The sannyasi rummaged in his sack and, pulling out a stone, he said, “He probably
meant this one. I found it in the forest yesterday. Here, it’s yours if you want it. ”
The man gazed at the stone in wonder. It was the largest diamond in the world — the
size of a man ’s head.
At night he tossed about in bed. At break of day he woke the sannyasi and said, “Give
me the wealth that makes it possible for you to give this stone away. ”
Wow,, yes! I wanted to experience the wealth that would allow you to give this diamond, this stone away.
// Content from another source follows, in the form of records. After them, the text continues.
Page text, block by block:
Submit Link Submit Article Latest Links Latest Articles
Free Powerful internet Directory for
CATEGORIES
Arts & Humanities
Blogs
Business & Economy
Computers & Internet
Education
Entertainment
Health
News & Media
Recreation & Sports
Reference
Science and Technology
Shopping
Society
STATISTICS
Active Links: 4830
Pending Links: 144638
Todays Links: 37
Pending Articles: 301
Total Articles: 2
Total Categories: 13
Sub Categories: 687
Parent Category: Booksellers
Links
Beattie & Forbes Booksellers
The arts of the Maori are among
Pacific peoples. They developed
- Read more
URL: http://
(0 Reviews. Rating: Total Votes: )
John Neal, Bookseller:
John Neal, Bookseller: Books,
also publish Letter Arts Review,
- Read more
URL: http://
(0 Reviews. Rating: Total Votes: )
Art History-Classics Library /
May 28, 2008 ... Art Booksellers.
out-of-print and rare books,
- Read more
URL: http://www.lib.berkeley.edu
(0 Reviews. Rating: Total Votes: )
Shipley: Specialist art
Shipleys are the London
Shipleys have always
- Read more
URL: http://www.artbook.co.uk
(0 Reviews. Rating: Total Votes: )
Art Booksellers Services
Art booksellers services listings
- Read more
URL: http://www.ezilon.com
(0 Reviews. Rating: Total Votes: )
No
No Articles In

I began leaning into joyful moments every day for the last two years. I had a heart awakening after lying on my bathroom floor weeping at the news the latest cyst in my breast was benign, cancer free.. I had seen the face of the, of my radiologist when she discovered this latest and she had not been her peppy self that this was nothing. I had waited a long labor day weekend to finally receive the call that I was not sure I wanted to receive. As I laid there feeling the cool tile I thought of what Caroline Myss had said about hitting low points and you rise. Why? I thought when I heard this would most people have that type of experience before approaching something different with their life. What is the alchemy of why we suddenly make decisions to take better care of ourselves or make positive changes ..?
..years have flown since the cool damp floor felt like my bottom and the challenging relationship that I stayed in and the parables filled with nuggets of wisdom..diamonds.
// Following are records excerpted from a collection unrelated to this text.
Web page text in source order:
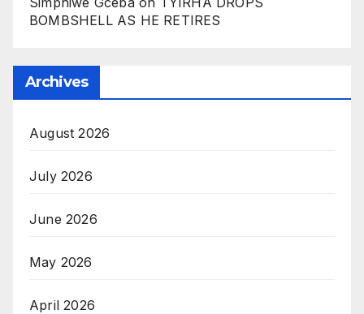
BOMBSHELL AS HE RETIRES
Archives
August 2026
July 2026
June 2026
May 2026
April 2026

Have you ever let life just guide you and trust where it is taking you ? Have you hungered for a different experience ? Do you have any idea what you are capable of ? If you had told me as I picked myself off the floor what my life would be like in several years or now almost thirteen years later I would have questioned you to a place of being numb with your shares.
I am not going to bore you with details and details because I want this to be a short light share on things you may glean to take into practice or mistakes I have made that may be guiding or resources that I have found helpful on the path to learning to access my akashic records. A space where you are known and loved. A space where you would easily give this stone away because you understand you always get back more than you give and a space so loving and high vibrating you always have the best guidance for you at the exact time you ask.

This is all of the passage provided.